[GIVEN RECORDS]
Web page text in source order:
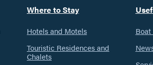
Where to Stay
Hotels and Motels
Touristic Residences and
Chalets
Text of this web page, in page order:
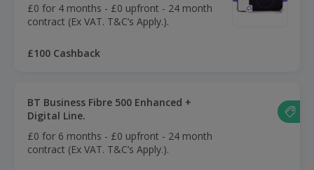
£0 for 4 months - £0 upfront - 24 month
contract (Ex VAT. T&C’s Apply.).
£100 Cashback
BT Business Fibre 500 Enhanced +
Digital Line.
£0 for 6 months - £0 upfront - 24 month
contract (Ex VAT. T&C’s Apply.).
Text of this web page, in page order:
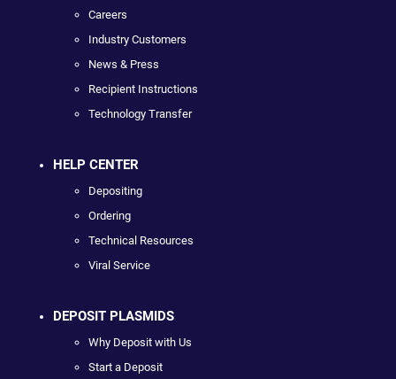
Careers
Industry Customers
News & Press
Recipient Instructions
Technology Transfer
HELP CENTER
Depositing
Ordering
Technical Resources
Viral Service
DEPOSIT PLASMIDS
Why Deposit with Us
Start a Deposit
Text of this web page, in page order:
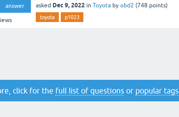
answer asked Dec 9, 2022 in Toyota by obd2 (748 points)
toyota p1023
click for the full list of questions or popular tags
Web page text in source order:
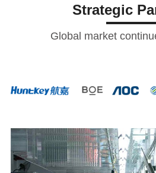
Strategic
Global market
[/GIVEN RECORDS]
> PROMPT
Your copy must reproduce the entries above in full, without their pictures.

> WRITTEN ANSWER
Web page text in source order:
Where to Stay
Hotels and Motels
Touristic Residences and
Chalets
Text of this web page, in page order:
£0 for 4 months - £0 upfront - 24 month
contract (Ex VAT. T&C’s Apply.).
£100 Cashback
BT Business Fibre 500 Enhanced +
Digital Line.
£0 for 6 months - £0 upfront - 24 month
contract (Ex VAT. T&C’s Apply.).
Text of this web page, in page order:
Careers
Industry Customers
News & Press
Recipient Instructions
Technology Transfer
HELP CENTER
Depositing
Ordering
Technical Resources
Viral Service
DEPOSIT PLASMIDS
Why Deposit with Us
Start a Deposit
Text of this web page, in page order:
answer asked Dec 9, 2022 in Toyota by obd2 (748 points)
toyota p1023
click for the full list of questions or popular tags
Web page text in source order:
Strategic
Global market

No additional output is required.